Ms. Fallon realizes that Kinnin's depression may have deepened when they agreed he would move out temporarily.

"I can't feel guilty about that, because I was protecting myself and my children -- and Peter," she said in the interview, her first extensive public review of that night. Ms. Fallon still professes her love for Kinnin, a well-educated man haunted by depression.

"When he didn't get to the point of depression where he had to drink, he was a very kind man, who was good to my children and very good to me," she said.

"He deserved better," she added. "He deserved the help he needed. I don't think he deserved four bullets in the chest."

Town of Tonawanda police knew
Kinnin pretty well. They went to the house at least 10 times in the last 18 months, responding to his calls for help.

But on the night of Oct. 17, the situation and the outcome were different.

Five days earlier, Kinnin, who had returned to drinking in February after being sober for eight months, and Ms. Fallon had agreed that he needed to move out temporarily, for the sake of both of them and her two children, 15 and 12 years old.

Kinnin started drinking at about 5:30 p.m. He then reached out to his lifelines, three different mental-health counseling services and the police.

He talked to one mental-health agency, on and off, for about 2 1/2 hours.

" 'All they're doing is upsetting me,' " he told Ms. Fallon. " 'All they're doing is making things worse.' "

At about 7 p.m., he reached another agency.

"They told him to get something to eat, take a walk and call them back," she said.

Kinnin then called police, threatening to kill himself.

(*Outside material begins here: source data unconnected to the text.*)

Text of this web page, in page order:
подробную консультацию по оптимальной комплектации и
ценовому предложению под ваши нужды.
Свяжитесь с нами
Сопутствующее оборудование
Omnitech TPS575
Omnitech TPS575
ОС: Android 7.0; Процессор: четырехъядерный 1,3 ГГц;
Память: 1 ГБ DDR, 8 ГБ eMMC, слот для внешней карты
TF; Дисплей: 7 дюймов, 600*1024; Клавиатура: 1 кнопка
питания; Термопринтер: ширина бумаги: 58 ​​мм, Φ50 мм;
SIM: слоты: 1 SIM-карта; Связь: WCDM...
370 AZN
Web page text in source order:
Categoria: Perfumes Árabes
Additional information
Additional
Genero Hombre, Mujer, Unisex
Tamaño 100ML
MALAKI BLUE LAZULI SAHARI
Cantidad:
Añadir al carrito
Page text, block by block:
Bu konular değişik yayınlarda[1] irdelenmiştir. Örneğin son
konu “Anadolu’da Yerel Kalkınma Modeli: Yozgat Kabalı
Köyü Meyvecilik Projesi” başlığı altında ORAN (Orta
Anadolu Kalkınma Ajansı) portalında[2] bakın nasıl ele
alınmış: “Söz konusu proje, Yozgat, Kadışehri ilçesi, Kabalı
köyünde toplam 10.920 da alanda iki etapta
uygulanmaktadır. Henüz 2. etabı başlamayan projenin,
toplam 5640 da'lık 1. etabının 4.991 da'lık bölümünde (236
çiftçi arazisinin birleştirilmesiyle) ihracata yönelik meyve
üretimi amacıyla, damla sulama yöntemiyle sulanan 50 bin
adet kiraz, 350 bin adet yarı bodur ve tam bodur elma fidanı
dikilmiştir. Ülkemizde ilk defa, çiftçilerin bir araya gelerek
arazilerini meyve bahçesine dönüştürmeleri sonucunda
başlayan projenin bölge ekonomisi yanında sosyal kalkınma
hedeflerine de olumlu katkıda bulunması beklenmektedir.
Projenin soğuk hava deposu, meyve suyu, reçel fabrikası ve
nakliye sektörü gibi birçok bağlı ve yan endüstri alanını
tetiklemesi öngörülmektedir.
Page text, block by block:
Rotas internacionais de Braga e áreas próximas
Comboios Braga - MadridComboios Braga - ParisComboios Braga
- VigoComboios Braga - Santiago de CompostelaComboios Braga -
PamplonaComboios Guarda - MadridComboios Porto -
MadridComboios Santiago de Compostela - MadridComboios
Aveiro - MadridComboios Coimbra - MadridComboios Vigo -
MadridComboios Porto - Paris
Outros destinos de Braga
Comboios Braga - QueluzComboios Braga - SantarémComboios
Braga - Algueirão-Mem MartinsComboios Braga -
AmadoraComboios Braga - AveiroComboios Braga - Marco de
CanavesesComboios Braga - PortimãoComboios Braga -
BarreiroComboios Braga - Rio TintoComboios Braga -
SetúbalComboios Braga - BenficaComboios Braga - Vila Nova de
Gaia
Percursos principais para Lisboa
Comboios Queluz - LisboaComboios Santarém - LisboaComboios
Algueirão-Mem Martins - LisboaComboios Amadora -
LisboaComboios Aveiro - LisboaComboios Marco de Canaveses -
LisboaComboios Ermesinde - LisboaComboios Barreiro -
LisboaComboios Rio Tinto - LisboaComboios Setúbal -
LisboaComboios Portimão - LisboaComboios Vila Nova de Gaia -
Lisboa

When they arrived, his fiancee met them outside. She let them into the house, which was completely dark. Turning the lights on as she went, she led the police into the living room, then the bedroom and the kitchen.

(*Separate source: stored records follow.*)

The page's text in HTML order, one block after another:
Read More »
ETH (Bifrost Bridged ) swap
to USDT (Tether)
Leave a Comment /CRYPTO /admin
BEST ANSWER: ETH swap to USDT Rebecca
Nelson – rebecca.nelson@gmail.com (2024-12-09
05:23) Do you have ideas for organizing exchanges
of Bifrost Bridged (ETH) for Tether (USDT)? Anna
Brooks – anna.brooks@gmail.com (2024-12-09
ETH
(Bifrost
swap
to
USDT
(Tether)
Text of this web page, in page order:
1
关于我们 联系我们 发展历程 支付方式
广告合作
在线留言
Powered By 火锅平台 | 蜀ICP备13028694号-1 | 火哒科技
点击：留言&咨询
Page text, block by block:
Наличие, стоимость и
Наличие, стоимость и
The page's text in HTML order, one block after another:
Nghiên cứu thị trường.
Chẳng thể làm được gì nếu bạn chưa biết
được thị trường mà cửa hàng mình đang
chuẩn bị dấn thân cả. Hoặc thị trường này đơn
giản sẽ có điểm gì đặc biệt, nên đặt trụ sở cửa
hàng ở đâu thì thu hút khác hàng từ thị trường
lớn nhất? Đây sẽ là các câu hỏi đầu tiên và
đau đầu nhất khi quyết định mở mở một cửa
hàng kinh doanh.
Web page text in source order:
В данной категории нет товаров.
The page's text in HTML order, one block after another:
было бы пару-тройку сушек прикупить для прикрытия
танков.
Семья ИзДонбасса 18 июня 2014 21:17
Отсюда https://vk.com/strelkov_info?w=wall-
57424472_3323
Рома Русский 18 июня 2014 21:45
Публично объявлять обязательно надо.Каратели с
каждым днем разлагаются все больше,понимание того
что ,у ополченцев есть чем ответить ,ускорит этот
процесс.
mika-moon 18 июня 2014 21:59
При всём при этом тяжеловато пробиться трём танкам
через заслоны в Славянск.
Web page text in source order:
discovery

Suddenly, Kinnin emerged from the utility room, off the kitchen.

"I said, 'Peter, what are you doing?' "

No reply.

"He came toward them with the knife, slowly," she said. "They had their guns on him, and it was a confrontation. . . . In the beginning, he was jabbing at them but not touching them."

Three times, according to Ms. Fallon, one of the three police officers yelled at Kinnin, "Put the knife down or we'll shoot you."

And then all she can remember are shots being fired into Kinnin's chest.

"After he was shot, he looked up at me and grabbed his heart, and his eyes glazed over," Ms. Fallon said.

Police have said that before the shooting, Kinnin slashed one of the officers three times, almost stabbing him in the heart even though it was protected by a bulletproof vest.

Ms. Fallon said she understands that a man with emotional problems, armed with a knife in a dark house, posed a threat. But she questioned why the officers didn't back out of the house or even shoot him in the shoulder or leg to incapacitate him.

"I'm condemning the force they used," she said. "I feel they could have disarmed him somehow. I do not feel he deserved the four bullets in his chest."

Town of Tonawanda Police Chief Samuel M. Palmiere refuses to comment further on the case, until the district attorney's office finishes its investigation. But he did issue a statement Tuesday in response to questions.

"The officers believed that they would be able to assist Mr. Kinnin as they had on other occasions," he said in part. "Unfortunately, his unrelenting attack upon them forced them to use necessary force to protect themselves. We feel that the officers acted properly and had no alternative."

Thomas H. Burton, an attorney representing the police officers, called the shooting tragic but "completely justified."